OYO, the Indian multinational hospitality company, recently made headlines by announcing layoffs of around 600 executives across their technology teams. The news came as a shock to many, especially with the ongoing pandemic already causing widespread layoffs and economic turbulence. Let’s take a closer look at OYO, its history, what it does, its funding and investors, how it’s performing, the reason behind the layoffs, and what its stakeholders have to say about it.
OYO was founded in 2013 by Ritesh Agarwal. The company started its operations in Gurugram, India, and expanded rapidly, setting up operations in several countries around the world. It started as an online budget hotel aggregator and soon expanded to franchising hotels, guesthouses, and other properties. The company’s business model focuses on providing affordable and standardized accommodations to consumers.
OYO has raised around $4 billion in funding, with the latest coming in at $660 million in March 2021 with a Series F funding round. Some of the company’s key investors include SoftBank, Sequoia Capital, Greenoaks Capital, and Lightspeed Venture Partners. OYO’s current valuation stands at $9.6 billion.
OYO has been performing well until recently.
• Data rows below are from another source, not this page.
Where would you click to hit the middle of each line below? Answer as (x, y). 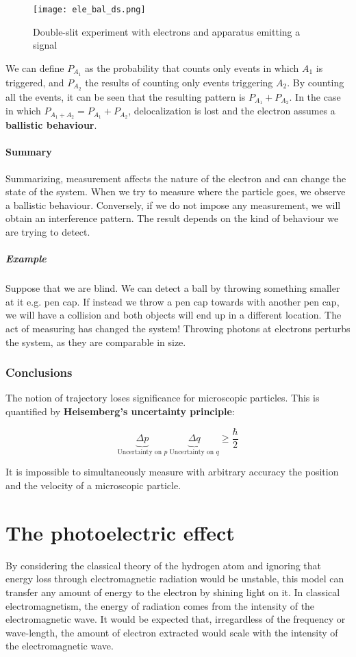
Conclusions (39, 372)
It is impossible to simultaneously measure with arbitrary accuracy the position (172, 472)
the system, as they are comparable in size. (96, 342)
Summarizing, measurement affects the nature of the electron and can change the (176, 178)
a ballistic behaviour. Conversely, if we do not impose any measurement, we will (173, 204)
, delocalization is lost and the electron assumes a (232, 111)
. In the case (315, 96)
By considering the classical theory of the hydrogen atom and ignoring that (164, 565)
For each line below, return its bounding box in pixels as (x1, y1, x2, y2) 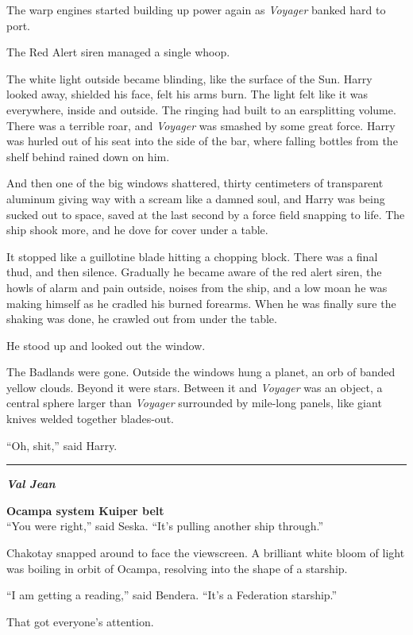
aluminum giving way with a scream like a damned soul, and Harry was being (6, 190, 385, 206)
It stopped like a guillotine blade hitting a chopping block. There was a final (6, 248, 378, 264)
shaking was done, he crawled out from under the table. (6, 310, 277, 327)
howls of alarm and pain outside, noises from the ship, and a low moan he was (6, 279, 388, 295)
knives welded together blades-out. (6, 410, 174, 427)
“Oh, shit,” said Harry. (6, 437, 118, 453)
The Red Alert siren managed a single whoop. (6, 44, 230, 60)
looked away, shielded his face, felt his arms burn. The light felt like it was (6, 86, 369, 102)
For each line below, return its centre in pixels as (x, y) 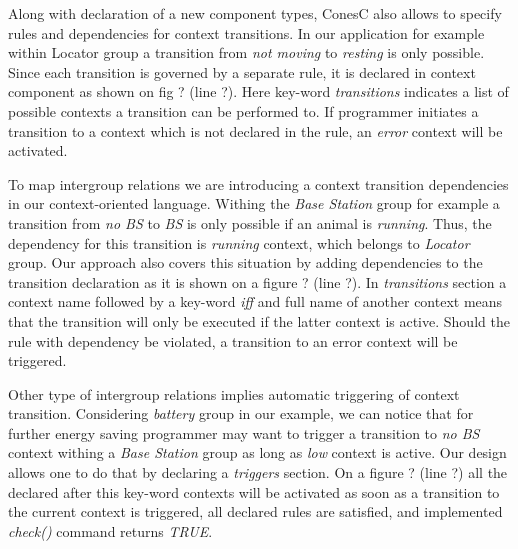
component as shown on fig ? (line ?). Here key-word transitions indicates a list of (258, 91)
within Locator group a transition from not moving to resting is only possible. (246, 52)
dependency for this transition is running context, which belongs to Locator (239, 242)
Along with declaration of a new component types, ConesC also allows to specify (255, 13)
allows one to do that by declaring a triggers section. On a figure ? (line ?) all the (258, 472)
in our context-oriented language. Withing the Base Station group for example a (254, 203)
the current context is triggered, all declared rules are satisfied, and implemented (255, 511)
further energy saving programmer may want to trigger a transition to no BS (244, 432)
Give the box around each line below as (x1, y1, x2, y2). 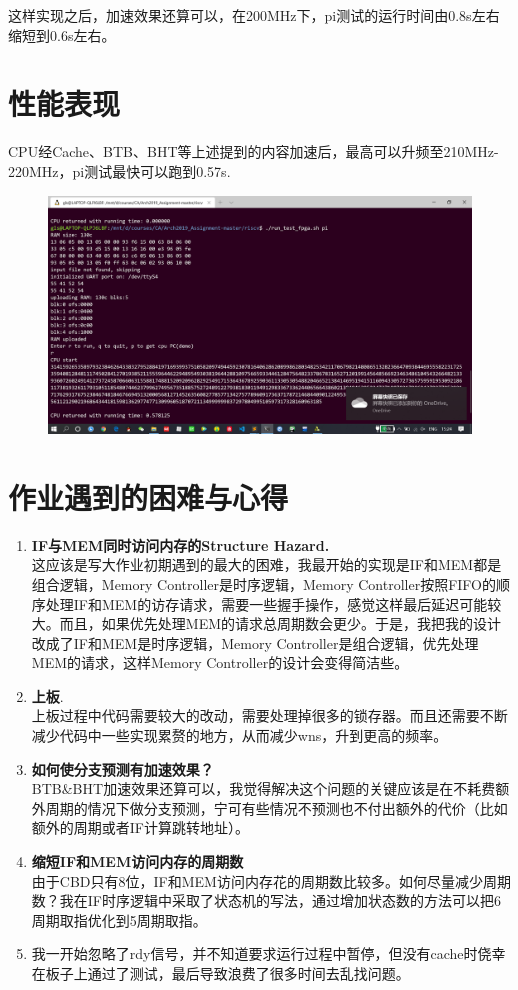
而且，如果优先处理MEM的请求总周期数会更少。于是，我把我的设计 (59, 613, 502, 634)
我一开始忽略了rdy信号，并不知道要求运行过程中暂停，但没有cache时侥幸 (31, 943, 506, 964)
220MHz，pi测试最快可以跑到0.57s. (8, 160, 231, 181)
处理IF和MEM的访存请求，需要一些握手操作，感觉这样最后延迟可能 (45, 593, 488, 614)
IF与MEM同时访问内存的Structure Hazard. (31, 534, 330, 555)
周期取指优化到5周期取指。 (31, 909, 207, 930)
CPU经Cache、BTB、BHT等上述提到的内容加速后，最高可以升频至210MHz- (8, 141, 499, 162)
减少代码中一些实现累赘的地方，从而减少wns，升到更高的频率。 (31, 725, 448, 746)

The company reported a net loss of around $335 million in FY 2020, following which they announced that they would reduce their global workforce by 5,000 employees. The company had already cut jobs by around 12% earlier in 2020.
The company has cited restructuring as the reason behind the recent layoffs. They plan to hire around 250 employees in sales to boost their revenue. OYO has had a challenging time in recent years, especially during the pandemic, which has severely impacted the global hospitality industry. The company faced criticism in 2020 when some of its hotel partners accused them of non-payment for their services. This led to legal disputes and disputes with regulatory authorities.
According to reports, OYO’s executives have communicated that the layoffs are part of the company’s planned restructuring, and they are confident that it will help them refocus on growth and profitability. Company stakeholders have stated that the decision to lay off employees was particularly tough, given the current economic climate. The company plans to offer accommodation and health insurance to the laid-off employees as a compensation package.
In conclusion, OYO’s recent layoffs have brought to light their financial challenges and the need for a new business model to adapt to the current economic climate. Despite the layoffs, OYO remains committed to transforming the hospitality industry. With the support of its investors and a focus on growth, the company has the potential to bounce back stronger than ever, provided it applies effective restructuring measures. With this also comes the uncertainty of job losses and the impact on employees, which is unfortunate but a necessary step towards the long-term growth and sustainability of the company.